## HOW TO COMPLETE THIS TASK
Your answer must be a single number: the count of lines in the entries below that hold "wallet".

Stored data
◆ ◆ ◆

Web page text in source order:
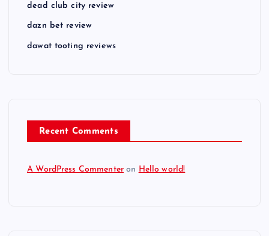
dead club city review
dazn bet review
dawat tooting reviews
Recent Comments
A WordPress Commenter on Hello world!
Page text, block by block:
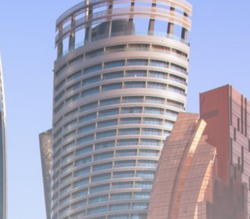
Get Exclusive Access
Be the first to spot new listings, catch
hidden airdrops, and receive alpha
calls before it hits the timeline. From
meme gems to serious signals, token
plays to earning tips — this is where
crypto gets real.
Join the Community
NEWSLETTER
By clicking the 'Sign Up' button, you confirm
that you have read and agreed to our
Terms
of UseandPrivacy Policy
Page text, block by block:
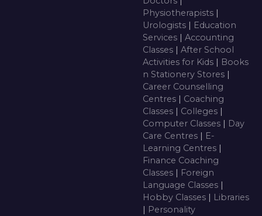
Physiotherapists |
Urologists | Education
Services | Accounting
Classes | After School
Activities for Kids | Books
n Stationery Stores |
Career Counselling
Centres | Coaching
Classes | Colleges |
Computer Classes | Day
Care Centres | E-
Learning Centres |
Finance Coaching
Classes | Foreign
Language Classes |
Hobby Classes | Libraries
| Personality
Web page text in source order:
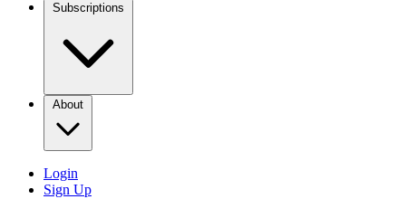
Subscriptions
About
Login
Sign Up
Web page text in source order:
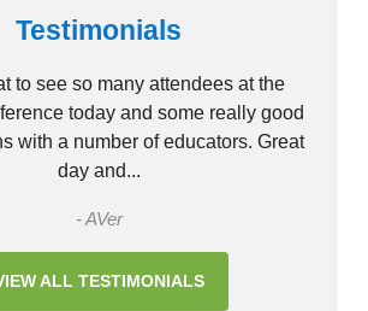
Testimonials
to see so many attendees at the
today and some really good
with a number of educators. Great
day and...
- AVer
ALL TESTIMONIALS
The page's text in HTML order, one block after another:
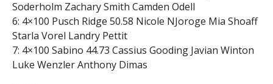
Soderholm Zachary Smith Camden Odell
6: 4×100 Pusch Ridge 50.58 Nicole NJoroge Mia Shoaff
Starla Vorel Landry Pettit
7: 4×100 Sabino 44.73 Cassius Gooding Javian Winton
Luke Wenzler Anthony Dimas
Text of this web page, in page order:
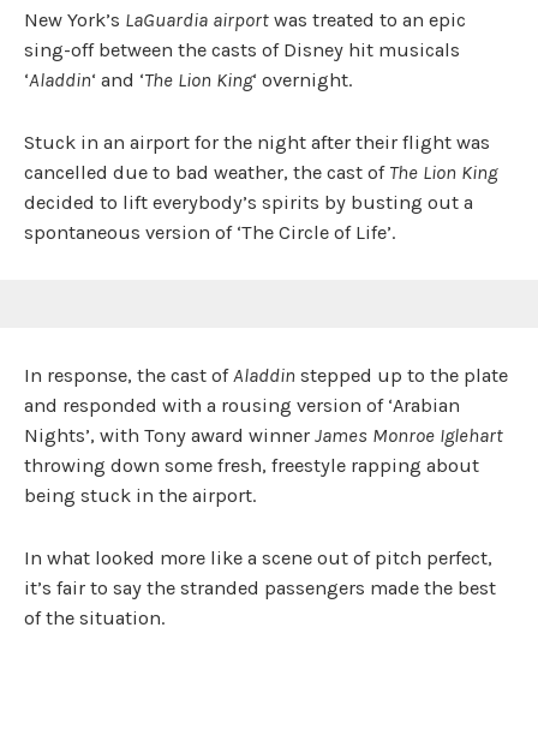
New York’s LaGuardia airport was treated to an epic
sing-off between the casts of Disney hit musicals
‘Aladdin‘ and ‘The Lion King‘ overnight.
Stuck in an airport for the night after their flight was
cancelled due to bad weather, the cast of The Lion King
decided to lift everybody’s spirits by busting out a
spontaneous version of ‘The Circle of Life’.
In response, the cast ofAladdin stepped up to the plate
and responded with a rousing version of ‘Arabian
Nights’, with Tony award winner James Monroe Iglehart
throwing down some fresh, freestyle rapping about
being stuck in the airport.
In what looked more like a scene out of pitch perfect,
it’s fair to say the stranded passengers made the best
of the situation.
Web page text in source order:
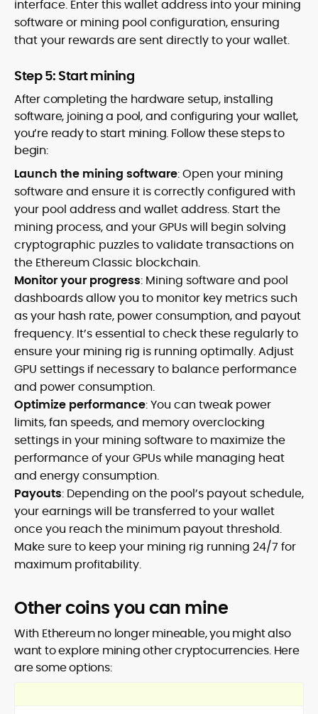
interface. Enter this wallet address into your mining
software or mining pool configuration, ensuring
that your rewards are sent directly to your wallet.
Step 5: Start mining
After completing the hardware setup, installing
software, joining a pool, and configuring your wallet,
you’re ready to start mining. Follow these steps to
begin:
Launch the mining software: Open your mining
software and ensure it is correctly configured with
your pool address and wallet address. Start the
mining process, and your GPUs will begin solving
cryptographic puzzles to validate transactions on
the Ethereum Classic blockchain.
Monitor your progress: Mining software and pool
dashboards allow you to monitor key metrics such
as your hash rate, power consumption, and payout
frequency. It’s essential to check these regularly to
ensure your mining rig is running optimally. Adjust
GPU settings if necessary to balance performance
and power consumption.
Optimize performance: You can tweak power
limits, fan speeds, and memory overclocking
settings in your mining software to maximize the
performance of your GPUs while managing heat
and energy consumption.
Payouts: Depending on the pool’s payout schedule,
your earnings will be transferred to your wallet
once you reach the minimum payout threshold.
Make sure to keep your mining rig running 24/7 for
maximum profitability.
Other coins you can mine
With Ethereum no longer mineable, you might also
want to explore mining other cryptocurrencies. Here
are some options:
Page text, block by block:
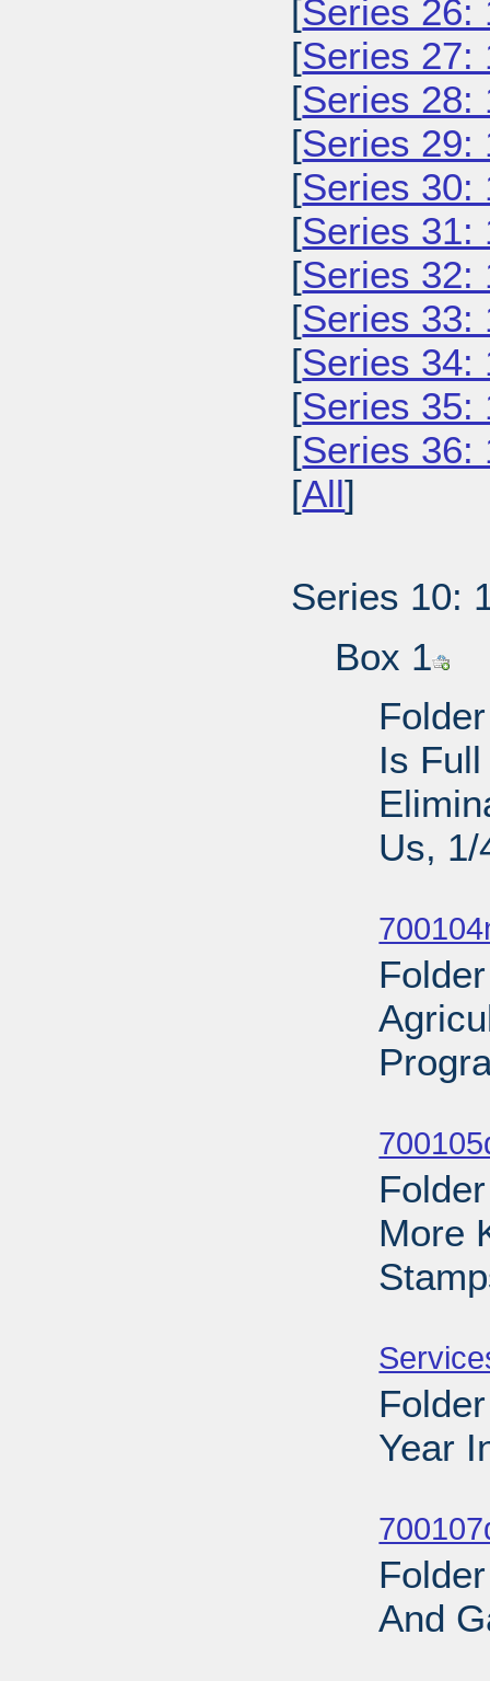
[Series 26:
[Series 27:
[Series 28:
[Series 29:
[Series 30:
[Series 31:
[Series 32:
[Series 33:
[Series 34:
[Series 35:
[Series 36:
[All]
Series 10:
Box 1
Is
Us, 1/
More
Year
And
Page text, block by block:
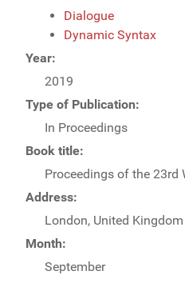
Dialogue
Dynamic Syntax
Year:
2019
Type of Publication:
In Proceedings
Book title:
Proceedings of the
Address:
London, United Kingdom
Month:
September

◆ ◆ ◆

## TASK SOLUTION
5